Eight months have passed since Utah’s Arches Health Plan dissolved, and yet the co-op still owes medical providers in the state a total of $33 million in unpaid claims.
“Unfortunately, Utah's doctors and hospitals are going to be shorted a lot of money," said former co-op founder and CEO Shaun Greene. "It didn't have to be that way."
Rural hospitals would be the most affected by the shortfall,
Deseret News posited. Utah Hospital Association executive vice president David Gessel estimated that the association’s hospitals are owed somewhere between $8 million and $10 million in unpaid claims.
Former Arches executives commented that the agency rushed in its decision to close down the co-op, and that the liquidation process was mishandled.

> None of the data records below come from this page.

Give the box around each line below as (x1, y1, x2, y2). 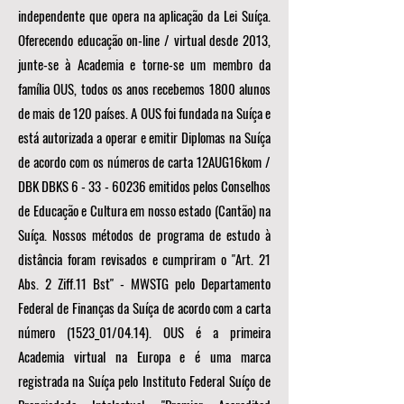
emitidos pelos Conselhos (145, 176, 271, 196)
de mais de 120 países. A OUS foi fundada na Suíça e (18, 103, 271, 123)
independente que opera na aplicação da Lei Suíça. (18, 5, 271, 25)
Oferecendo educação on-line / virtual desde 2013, (18, 30, 271, 50)
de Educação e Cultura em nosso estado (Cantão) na (18, 200, 271, 220)
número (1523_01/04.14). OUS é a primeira (18, 322, 271, 342)
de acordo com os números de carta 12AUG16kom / (18, 151, 271, 171)
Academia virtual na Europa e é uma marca (18, 346, 271, 366)
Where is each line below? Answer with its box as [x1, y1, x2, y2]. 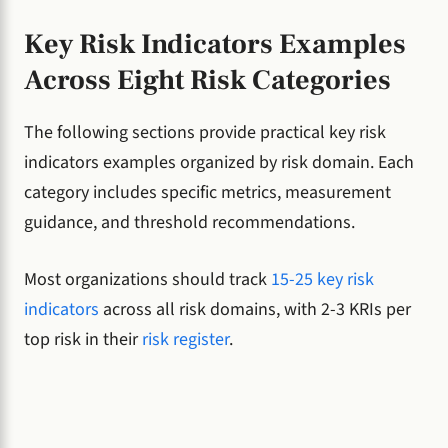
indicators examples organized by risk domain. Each [24, 150, 414, 176]
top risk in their [24, 327, 142, 353]
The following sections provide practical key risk [24, 120, 386, 146]
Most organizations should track [24, 267, 271, 293]
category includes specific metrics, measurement [24, 180, 391, 206]
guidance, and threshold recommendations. [24, 210, 355, 236]
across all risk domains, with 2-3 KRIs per [99, 297, 411, 323]
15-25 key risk [271, 267, 374, 293]
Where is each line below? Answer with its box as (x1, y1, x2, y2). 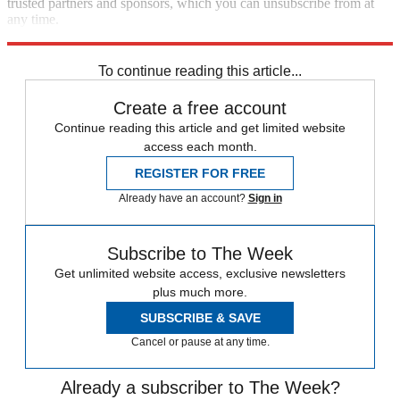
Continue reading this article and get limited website (54, 121, 346, 136)
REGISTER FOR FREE (135, 166, 265, 181)
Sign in (247, 192, 282, 205)
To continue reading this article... (98, 63, 302, 79)
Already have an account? (118, 192, 248, 205)
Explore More (7, 28, 86, 44)
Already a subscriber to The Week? (60, 378, 340, 398)
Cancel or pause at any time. (130, 336, 270, 349)
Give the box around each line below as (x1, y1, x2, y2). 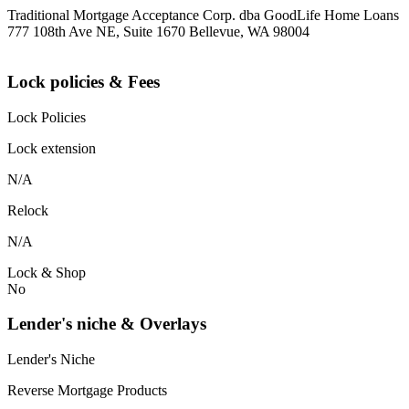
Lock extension (7, 140, 96, 156)
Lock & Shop (7, 264, 86, 280)
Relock (7, 202, 48, 218)
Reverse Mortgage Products (7, 383, 167, 399)
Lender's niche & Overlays (7, 314, 206, 334)
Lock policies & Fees (7, 72, 160, 92)
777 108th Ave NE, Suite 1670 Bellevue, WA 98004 (7, 24, 309, 40)
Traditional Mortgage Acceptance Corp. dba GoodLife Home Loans (7, 7, 399, 24)
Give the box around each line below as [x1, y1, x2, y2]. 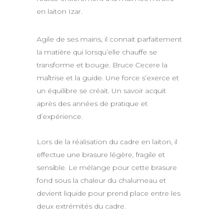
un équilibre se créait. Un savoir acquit [37, 86, 166, 95]
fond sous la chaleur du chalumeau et [37, 176, 166, 185]
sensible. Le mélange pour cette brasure [37, 163, 177, 172]
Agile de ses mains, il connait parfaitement [37, 35, 182, 44]
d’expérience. [37, 112, 83, 121]
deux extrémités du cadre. [37, 202, 126, 211]
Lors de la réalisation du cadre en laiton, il [37, 137, 177, 146]
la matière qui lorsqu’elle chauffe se [37, 48, 157, 56]
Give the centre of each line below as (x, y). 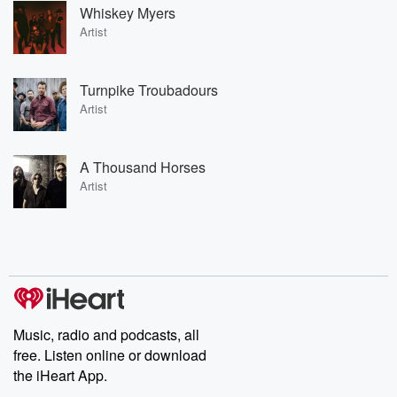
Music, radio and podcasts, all (106, 335)
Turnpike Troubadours (149, 90)
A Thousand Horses (143, 167)
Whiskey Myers (128, 12)
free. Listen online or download (110, 355)
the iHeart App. (60, 375)
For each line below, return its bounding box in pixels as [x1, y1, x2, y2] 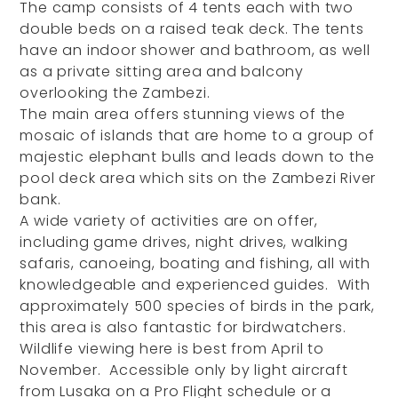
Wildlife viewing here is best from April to [20, 338, 324, 359]
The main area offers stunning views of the [20, 104, 346, 124]
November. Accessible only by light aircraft [20, 360, 348, 380]
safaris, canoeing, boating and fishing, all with [20, 253, 370, 274]
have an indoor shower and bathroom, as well [20, 40, 370, 60]
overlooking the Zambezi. [20, 83, 211, 103]
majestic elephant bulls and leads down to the [20, 147, 375, 167]
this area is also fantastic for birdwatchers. [20, 317, 351, 338]
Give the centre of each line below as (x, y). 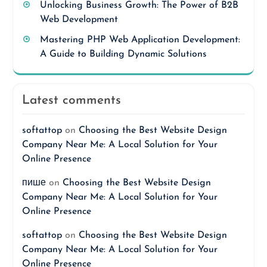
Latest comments (71, 100)
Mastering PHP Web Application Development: (140, 40)
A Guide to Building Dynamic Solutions (123, 54)
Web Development (79, 20)
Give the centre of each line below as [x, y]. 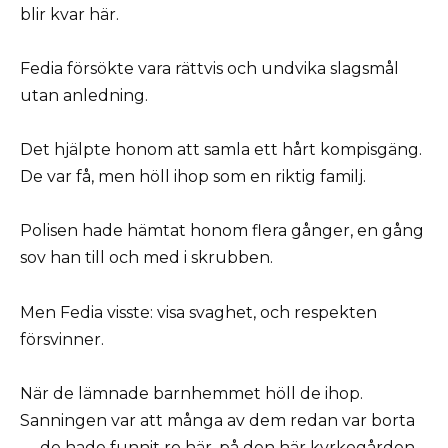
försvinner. [62, 339]
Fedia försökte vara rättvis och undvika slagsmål [209, 68]
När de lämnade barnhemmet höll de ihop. [191, 393]
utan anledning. [84, 95]
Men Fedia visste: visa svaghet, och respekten [198, 312]
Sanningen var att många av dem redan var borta [217, 420]
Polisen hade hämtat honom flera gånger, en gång [222, 231]
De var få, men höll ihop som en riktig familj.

Insurance department officials told
Deseret News that they are doing the best they can to create a “soft landing” for the co-op after the federal government defaulted on an $11 million payment this summer. Despite reassurances, the department has confirmed that it likely cannot pay off all the claims until next year, 2017.
The department could use Arches’ $17.8 million in remaining assets to pay off a part of the $33 million, leaving a shortfall of around $15.2 million. Originally, the plan was to wait for additional federal payments to pay for the difference, but only recently has the department learned that no other federal imbursements would be made.
The alternative solution proposed was to use a provision in the law that allows the insurance department to assess the state’s seven other HMOs to pay for the shortfall. Utah insurance commissioner Todd Kiser believes that the assessment is the most “reasonable” and “responsible” thing to do to help the state’s medical providers, despite its apparent unpopularity.